While on a late night jog up to the Capitol last Wednesday, I decided to go toward the Monona Terrace, so I turned off of Main Street and on to Martin Luther King Jr. Boulevard. As I ran, I noticed immediately a countless number of homeless men and women asleep beneath the overhangs of City Hall. This encounter showcased the sharpest of inequality along with a stinging irony. Here, on a street named after a man who devoted his life to the war against inequality lay men and women asleep beneath an edifice which houses the very fabric of the American system, a system that prides itself on equal opportunity and the provision of basic human rights and needs.
For the past 50 years, the homeless population in Madison has been on the rise, peaking in 2008. Though much has been done to curb this display of humanitarian failure, from the perspective of students who frequent the streets of Madison, not much has seemed to change.
Of all the advanced economies in the world, America is home to some of the worst disparities in incomes and opportunities. Last year, the wealthiest one percent of Americans took home 22 percent of the nation’s income. Not only does this inequality breed devastating macroeconomic consequences, but it also fosters strong resentment between classes.
In terms of income distribution and absence of basic needs, American inequality began its upswing 30 years ago due to tax cuts for the rich and relaxed regulations on the financial sector. It has worsened as we have under-invested in infrastructure, education, health care and social safety nets. This rising inequality sustains itself by corroding our political system and democratic governance. What’s worse is that it leads many to adopt an all too popular and completely nefarious view of “deserved poverty” i.e. that those in poverty must have done something to deserve it or otherwise failed to take advantage of surely available and promising opportunities.
Being immersed in a capitalistic society run by profit-driven markets and a defining hyper-consumerist attitude makes it all too easy to forget about the people who need our help the most. Living in plain sight and haunting the political unconscious of American capitalism, the homeless and impoverished of this country – including those who sleep on the cold streets of Madison – are effectively trapped by the impenetrable walls of class.

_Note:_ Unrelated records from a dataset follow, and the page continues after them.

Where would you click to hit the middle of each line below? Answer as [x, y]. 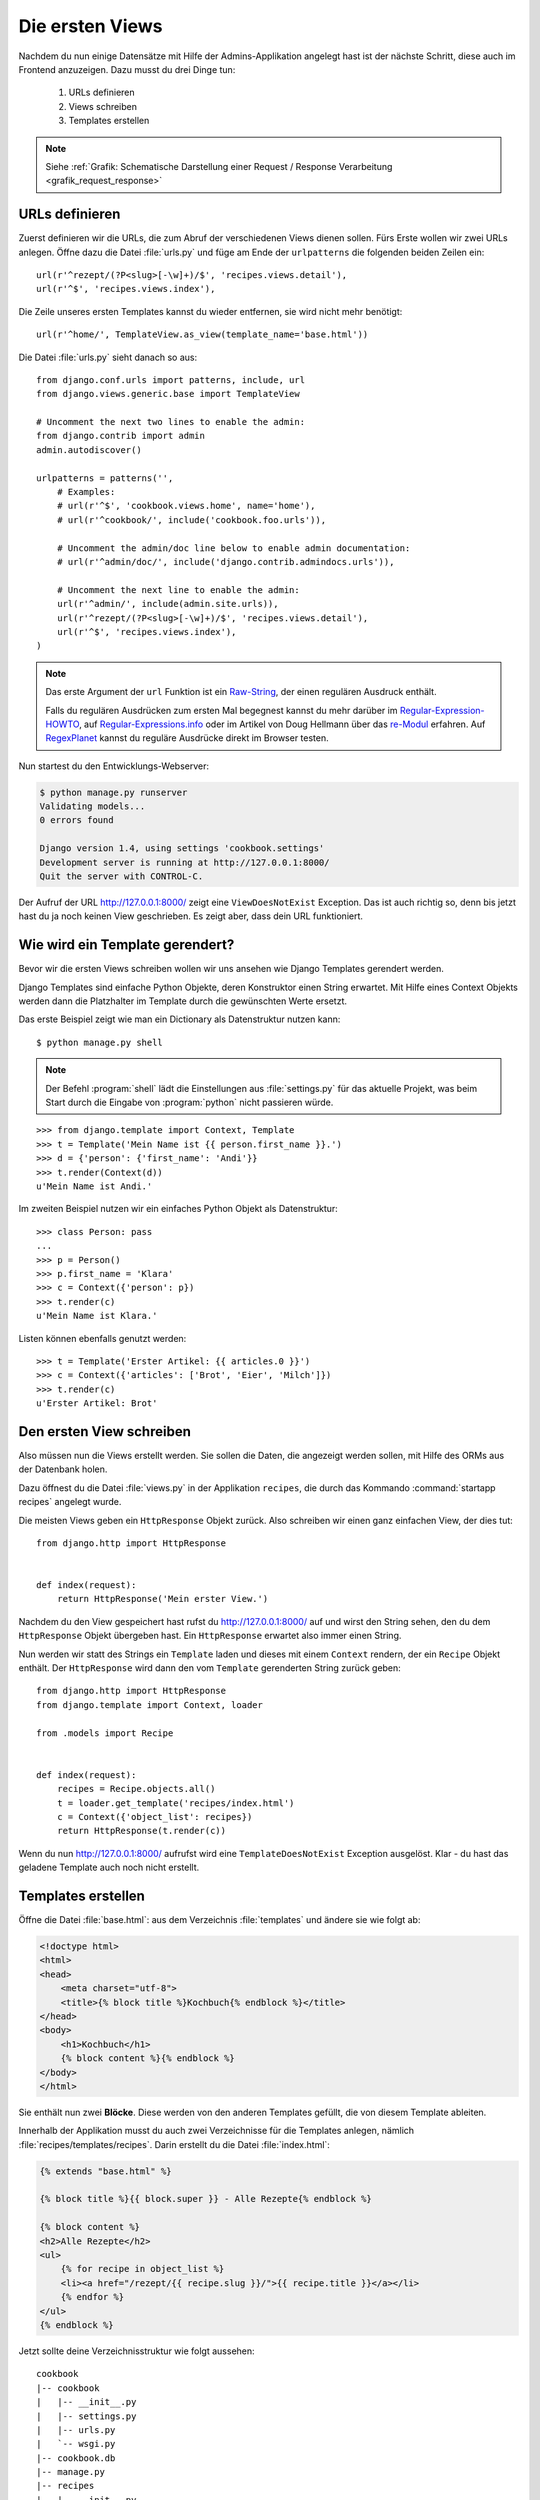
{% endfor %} [92, 2297]
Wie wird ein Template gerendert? [126, 945]
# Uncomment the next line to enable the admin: [178, 589]
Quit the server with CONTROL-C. [121, 876]
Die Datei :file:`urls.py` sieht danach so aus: [108, 357]
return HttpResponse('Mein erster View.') [162, 1599]
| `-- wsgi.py [76, 2444]
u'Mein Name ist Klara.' [97, 1316]
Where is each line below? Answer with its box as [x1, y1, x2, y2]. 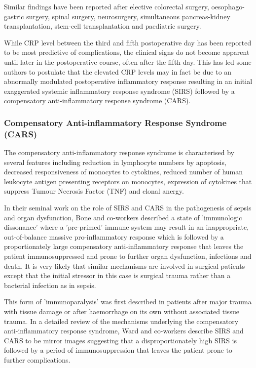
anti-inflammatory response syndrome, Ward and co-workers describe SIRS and [4, 326, 244, 336]
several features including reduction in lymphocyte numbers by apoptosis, [4, 157, 226, 167]
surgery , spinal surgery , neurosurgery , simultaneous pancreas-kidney [26, 11, 230, 21]
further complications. [4, 354, 71, 365]
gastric [4, 11, 24, 21]
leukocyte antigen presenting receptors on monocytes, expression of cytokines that [4, 176, 252, 186]
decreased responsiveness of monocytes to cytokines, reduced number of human [4, 166, 243, 177]
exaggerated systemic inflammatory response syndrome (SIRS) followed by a [4, 85, 235, 96]
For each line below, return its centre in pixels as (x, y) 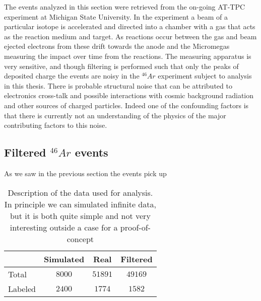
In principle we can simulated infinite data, (80, 204)
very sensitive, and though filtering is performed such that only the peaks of (121, 66)
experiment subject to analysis (205, 76)
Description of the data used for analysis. (80, 192)
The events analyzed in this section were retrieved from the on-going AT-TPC (125, 7)
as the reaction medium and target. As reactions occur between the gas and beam (130, 36)
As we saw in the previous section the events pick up (85, 173)
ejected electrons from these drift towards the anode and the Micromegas (117, 46)
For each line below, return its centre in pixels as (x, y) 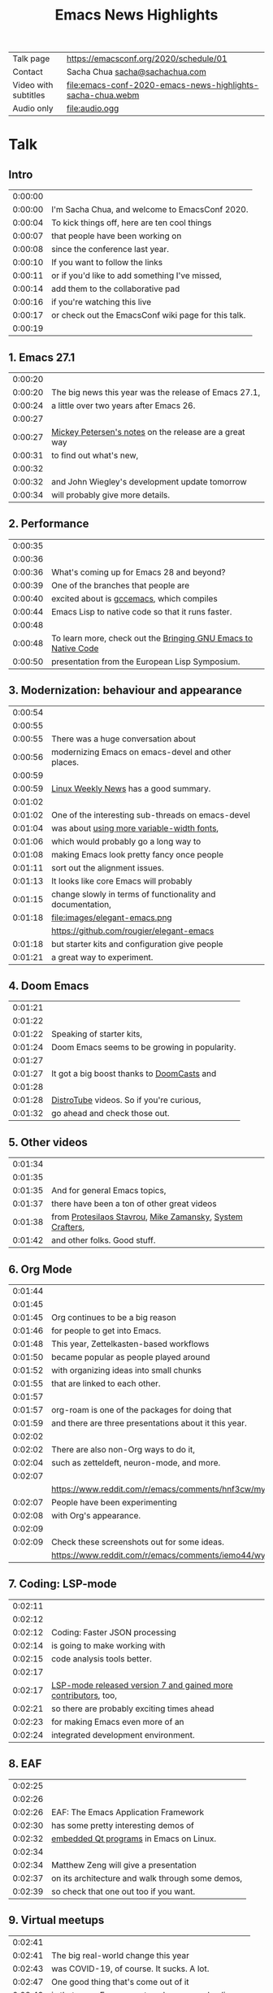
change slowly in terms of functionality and (134, 894)
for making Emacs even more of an (118, 1722)
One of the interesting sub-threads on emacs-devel (151, 814)
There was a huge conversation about (124, 739)
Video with (33, 85)
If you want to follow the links (107, 263)
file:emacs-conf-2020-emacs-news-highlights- (162, 85)
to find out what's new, (95, 455)
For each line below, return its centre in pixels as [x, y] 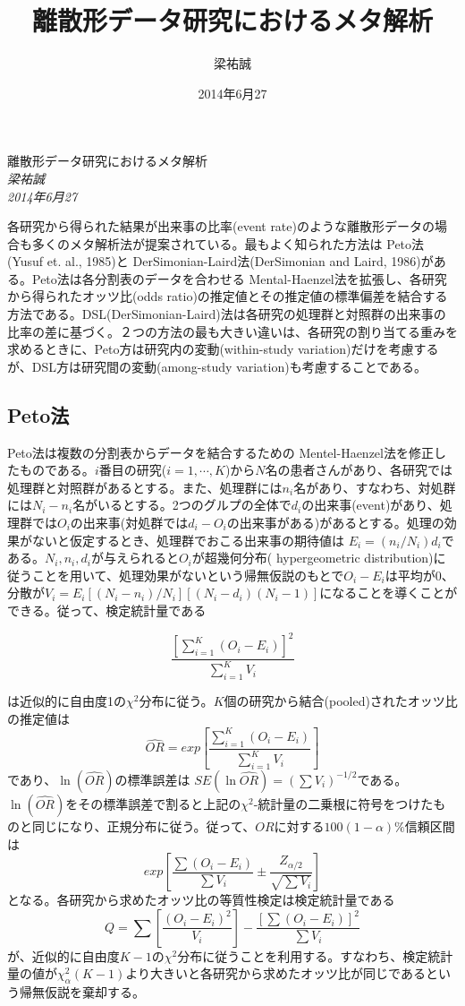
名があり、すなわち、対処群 [375, 487]
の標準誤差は [152, 779]
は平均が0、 [419, 575]
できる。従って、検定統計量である [107, 610]
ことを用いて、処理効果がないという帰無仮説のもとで [188, 575]
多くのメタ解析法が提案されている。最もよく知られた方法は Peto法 [228, 243]
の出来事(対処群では [129, 523]
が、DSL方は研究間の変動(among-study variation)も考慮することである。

When writing on the duality of pure, melancholic pity and fearful repulsion in the face of poverty, Herman Melville, author of “Moby Dick” said, “So true it is, and so terrible too, that up to a certain point the thought or sight of misery enlists our best affections; but, in certain special cases, beyond that point it does not…this is owing to the inherent selfishness of the human heart. To a sensitive being…when at last it is perceived that such pity cannot lead to effectual succor, common sense bids the soul rid of it.”
In other words, it is easy for us to feel sorry for those around us who suffer a great deal. Though, in many cases, these feelings can bring about lasting change and productive action, the society we live in propagates a much more sinister view – that sympathetic feelings rarely bring about profit and rather represent a fundamental sign of weakness within the individual.
When privileges and rights alike are readily available to us it is easy to forget their true value and even easier to overlook their value to those who are deprived of them. In Madison alone, about 18 percent of the population lives in poverty. By continually allowing our political system to enact legislation which favors a privileged majority rather than a deserving minority, we are allowing the American population to become desensitized to the ever-present poverty of homelessness, a reality for more than 2,000 men and women each night in Madison.
For example, it’s easy for Sen. Ted Cruz, R-Texas, to attack the Affordable Care Act, but imagine those in Wisconsin (where close to half a million people are predicted to gain health insurance due to the law) whose families have been without basic preventative care from the start. These families have been forced to live one bad diagnosis away from long-term financial ruin.
This legislation was crafted in an effort to confront the side-effects of a profit-driven healthcare system. While undoubtedly imperfect, it represents the first step in the transformation of American health care.
Now, Cruz has decided instead to read children’s stories on the Senate floor, willfully allowing programs like the Special Supplemental Nutrition Program for Women, Infants, and Children and Temporary Assistance to Needy Families to lose most, if not all, of their funding due to the government shutdown.
The current level of poverty and homelessness in America, and more specifically in the city of Madison, is an embarrassing representation of our flawed political system and the values it fosters. If we are to continue to pride ourselves on American exceptionalism, first we must care for the weakest and most vulnerable of our society.
Grant Hattenhauer ([email protected]) is a freshman majoring in biology.